**Exercise details**.
Write each line below back out exactly, omitting its pictures.

**Supplied entries**.
━━━━━━━━━━━━━━━━━━━━━━━━━━━━━━

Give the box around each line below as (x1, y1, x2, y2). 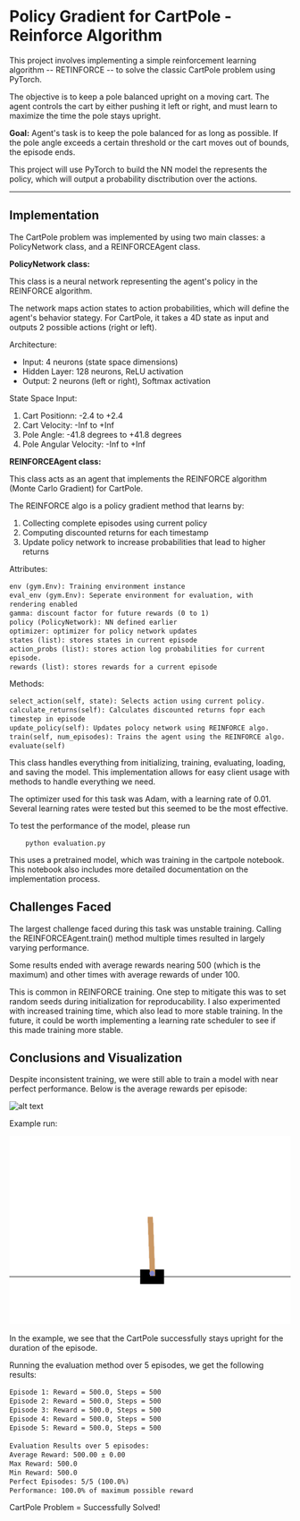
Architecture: (9, 338, 58, 350)
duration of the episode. (9, 1343, 98, 1354)
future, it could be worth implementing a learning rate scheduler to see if (9, 1014, 277, 1026)
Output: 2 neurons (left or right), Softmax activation (21, 375, 212, 386)
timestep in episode (9, 714, 87, 723)
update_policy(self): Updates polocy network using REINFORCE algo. (9, 723, 270, 732)
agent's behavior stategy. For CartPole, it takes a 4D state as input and (9, 312, 270, 323)
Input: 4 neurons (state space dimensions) (21, 356, 179, 367)
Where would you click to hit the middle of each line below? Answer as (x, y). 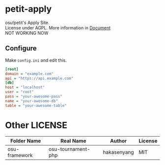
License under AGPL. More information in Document (58, 27)
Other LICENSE (36, 125)
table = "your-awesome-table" (36, 106)
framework (20, 155)
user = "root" (20, 92)
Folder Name (26, 141)
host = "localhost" (25, 87)
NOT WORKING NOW (27, 33)
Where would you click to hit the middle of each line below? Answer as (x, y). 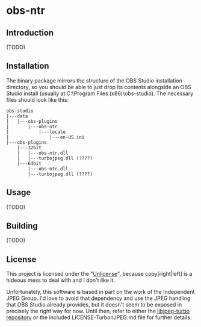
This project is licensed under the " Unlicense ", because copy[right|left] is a (99, 274)
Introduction (30, 33)
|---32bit (29, 148)
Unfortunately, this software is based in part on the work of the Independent (100, 292)
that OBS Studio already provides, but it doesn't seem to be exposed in (94, 305)
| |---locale (36, 132)
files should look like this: (38, 99)
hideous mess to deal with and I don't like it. (61, 280)
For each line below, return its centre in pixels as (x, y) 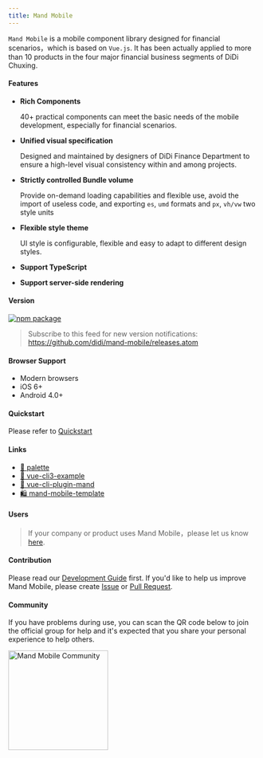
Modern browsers (49, 379)
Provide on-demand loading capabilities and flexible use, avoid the (129, 195)
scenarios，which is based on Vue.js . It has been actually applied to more (130, 48)
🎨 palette (35, 467)
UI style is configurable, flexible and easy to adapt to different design (133, 243)
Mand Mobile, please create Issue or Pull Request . (90, 587)
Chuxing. (23, 65)
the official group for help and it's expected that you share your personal (128, 631)
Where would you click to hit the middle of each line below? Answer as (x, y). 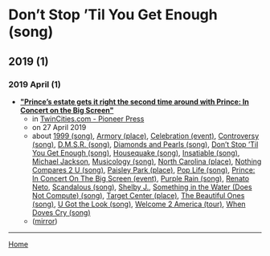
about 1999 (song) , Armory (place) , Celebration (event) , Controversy (145, 136)
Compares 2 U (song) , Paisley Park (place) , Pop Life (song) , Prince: (143, 169)
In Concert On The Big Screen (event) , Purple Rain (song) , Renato (141, 178)
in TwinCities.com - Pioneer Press (88, 119)
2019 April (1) (35, 84)
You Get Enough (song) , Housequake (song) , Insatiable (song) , (136, 152)
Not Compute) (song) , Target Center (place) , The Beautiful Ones (138, 195)
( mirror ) (45, 221)
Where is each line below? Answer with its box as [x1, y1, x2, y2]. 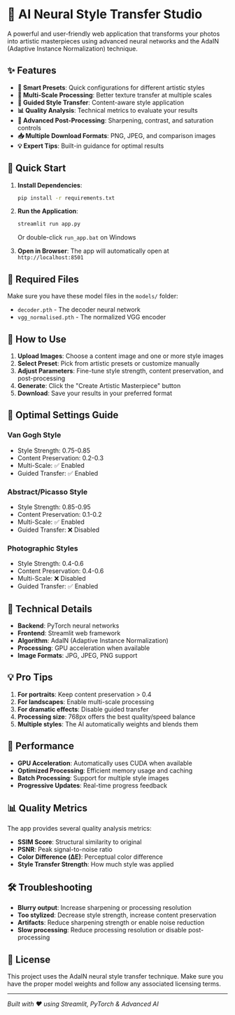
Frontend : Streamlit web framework [17, 629, 121, 637]
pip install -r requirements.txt [17, 194, 115, 202]
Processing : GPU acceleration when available [17, 644, 150, 652]
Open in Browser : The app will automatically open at [17, 247, 169, 255]
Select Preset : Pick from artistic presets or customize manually [17, 359, 200, 367]
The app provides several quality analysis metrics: [7, 824, 152, 833]
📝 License [7, 953, 51, 965]
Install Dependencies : [17, 181, 83, 189]
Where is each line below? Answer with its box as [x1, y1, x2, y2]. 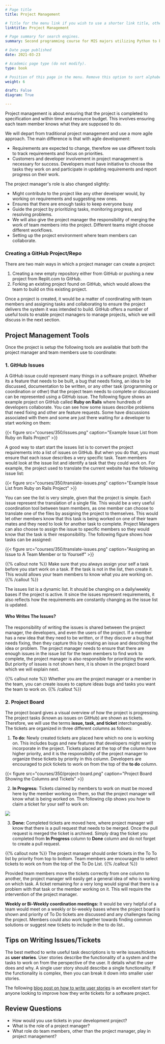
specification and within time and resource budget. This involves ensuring [5, 116, 155, 121]
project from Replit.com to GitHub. [12, 276, 82, 282]
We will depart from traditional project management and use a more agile [5, 131, 153, 136]
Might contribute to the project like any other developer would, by [12, 191, 145, 196]
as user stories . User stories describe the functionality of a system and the [5, 954, 157, 960]
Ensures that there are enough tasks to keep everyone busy [12, 201, 134, 207]
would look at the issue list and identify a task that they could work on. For [5, 460, 156, 466]
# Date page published [5, 48, 52, 53]
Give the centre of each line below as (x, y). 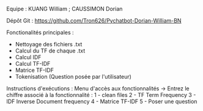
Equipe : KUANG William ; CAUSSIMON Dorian (65, 9)
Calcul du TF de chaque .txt (50, 51)
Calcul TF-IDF (33, 64)
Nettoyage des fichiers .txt (49, 44)
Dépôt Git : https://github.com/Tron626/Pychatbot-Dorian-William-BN (94, 20)
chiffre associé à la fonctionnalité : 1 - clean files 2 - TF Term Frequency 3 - (101, 95)
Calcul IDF (28, 57)
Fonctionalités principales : (40, 32)
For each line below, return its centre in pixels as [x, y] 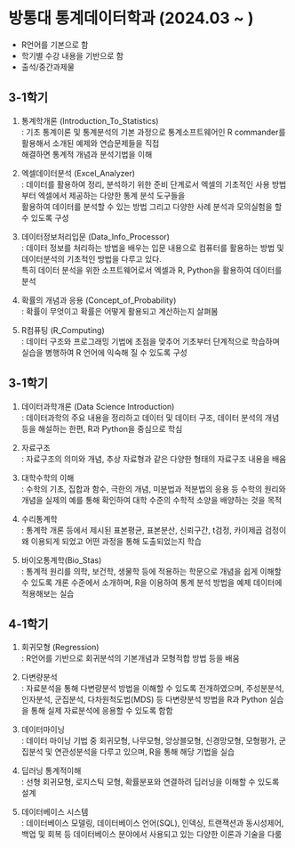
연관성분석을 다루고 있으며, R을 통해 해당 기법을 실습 [145, 752]
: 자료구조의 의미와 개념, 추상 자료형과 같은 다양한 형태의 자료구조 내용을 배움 [154, 459]
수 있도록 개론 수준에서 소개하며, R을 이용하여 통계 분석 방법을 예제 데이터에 [151, 582]
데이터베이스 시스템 [55, 812]
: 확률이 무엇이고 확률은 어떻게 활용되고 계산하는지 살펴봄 [120, 311]
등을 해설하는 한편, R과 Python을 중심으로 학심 [102, 428]
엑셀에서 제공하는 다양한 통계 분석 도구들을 [112, 195]
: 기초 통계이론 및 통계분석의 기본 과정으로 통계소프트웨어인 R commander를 [153, 132]

━━━━━━━━━━━━━━━━━━━━━━━━━━━━━━

**Response to the exercise**.
Give the box around each line below as (x1, y1, x2, y2). 
Architecture: (9, 338, 58, 350)
duration of the episode. (9, 1343, 98, 1354)
future, it could be worth implementing a learning rate scheduler to see if (9, 1014, 277, 1026)
Output: 2 neurons (left or right), Softmax activation (21, 375, 212, 386)
timestep in episode (9, 714, 87, 723)
update_policy(self): Updates polocy network using REINFORCE algo. (9, 723, 270, 732)
agent's behavior stategy. For CartPole, it takes a 4D state as input and (9, 312, 270, 323)
Input: 4 neurons (state space dimensions) (21, 356, 179, 367)
Where would you click to hit the middle of each line below? Answer as (x, y). 
License under AGPL. More information in Document (58, 27)
Other LICENSE (36, 125)
table = "your-awesome-table" (36, 106)
framework (20, 155)
user = "root" (20, 92)
Folder Name (26, 141)
host = "localhost" (25, 87)
NOT WORKING NOW (27, 33)
Where would you click to hit the middle of each line below? Answer as (x, y). 
This project is licensed under the " Unlicense ", because copy[right|left] is a (99, 274)
Introduction (30, 33)
|---32bit (29, 148)
Unfortunately, this software is based in part on the work of the Independent (100, 292)
that OBS Studio already provides, but it doesn't seem to be exposed in (94, 305)
| |---locale (36, 132)
files should look like this: (38, 99)
hideous mess to deal with and I don't like it. (61, 280)
For each line below, return its centre in pixels as (x, y) 
Modern browsers (49, 379)
Provide on-demand loading capabilities and flexible use, avoid the (129, 195)
scenarios，which is based on Vue.js . It has been actually applied to more (130, 48)
🎨 palette (35, 467)
UI style is configurable, flexible and easy to adapt to different design (133, 243)
Mand Mobile, please create Issue or Pull Request . (90, 587)
Chuxing. (23, 65)
the official group for help and it's expected that you share your personal (128, 631)
Where would you click to hit the middle of each line below? Answer as (x, y). 
about 1999 (song) , Armory (place) , Celebration (event) , Controversy (145, 136)
Compares 2 U (song) , Paisley Park (place) , Pop Life (song) , Prince: (143, 169)
In Concert On The Big Screen (event) , Purple Rain (song) , Renato (141, 178)
in TwinCities.com - Pioneer Press (88, 119)
2019 April (1) (35, 84)
You Get Enough (song) , Housequake (song) , Insatiable (song) , (136, 152)
Not Compute) (song) , Target Center (place) , The Beautiful Ones (138, 195)
( mirror ) (45, 221)
Where is each line below? Answer with its box as [x1, y1, x2, y2]. 
Frontend : Streamlit web framework [17, 629, 121, 637]
pip install -r requirements.txt [17, 194, 115, 202]
Processing : GPU acceleration when available [17, 644, 150, 652]
Open in Browser : The app will automatically open at [17, 247, 169, 255]
Select Preset : Pick from artistic presets or customize manually [17, 359, 200, 367]
The app provides several quality analysis metrics: [7, 824, 152, 833]
📝 License [7, 953, 51, 965]
Install Dependencies : [17, 181, 83, 189]
Where is each line below? Answer with its box as [x1, y1, x2, y2]. 
specification and within time and resource budget. This involves ensuring [5, 116, 155, 121]
project from Replit.com to GitHub. [12, 276, 82, 282]
We will depart from traditional project management and use a more agile [5, 131, 153, 136]
Might contribute to the project like any other developer would, by [12, 191, 145, 196]
as user stories . User stories describe the functionality of a system and the [5, 954, 157, 960]
Ensures that there are enough tasks to keep everyone busy [12, 201, 134, 207]
would look at the issue list and identify a task that they could work on. For [5, 460, 156, 466]
# Date page published [5, 48, 52, 53]
Give the centre of each line below as (x, y). 
Equipe : KUANG William ; CAUSSIMON Dorian (65, 9)
Calcul du TF de chaque .txt (50, 51)
Calcul TF-IDF (33, 64)
Nettoyage des fichiers .txt (49, 44)
Dépôt Git : https://github.com/Tron626/Pychatbot-Dorian-William-BN (94, 20)
chiffre associé à la fonctionnalité : 1 - clean files 2 - TF Term Frequency 3 - (101, 95)
Calcul IDF (28, 57)
Fonctionalités principales : (40, 32)
For each line below, return its centre in pixels as [x, y] 
연관성분석을 다루고 있으며, R을 통해 해당 기법을 실습 [145, 752]
: 자료구조의 의미와 개념, 추상 자료형과 같은 다양한 형태의 자료구조 내용을 배움 [154, 459]
수 있도록 개론 수준에서 소개하며, R을 이용하여 통계 분석 방법을 예제 데이터에 [151, 582]
데이터베이스 시스템 [55, 812]
: 확률이 무엇이고 확률은 어떻게 활용되고 계산하는지 살펴봄 [120, 311]
등을 해설하는 한편, R과 Python을 중심으로 학심 [102, 428]
엑셀에서 제공하는 다양한 통계 분석 도구들을 [112, 195]
: 기초 통계이론 및 통계분석의 기본 과정으로 통계소프트웨어인 R commander를 [153, 132]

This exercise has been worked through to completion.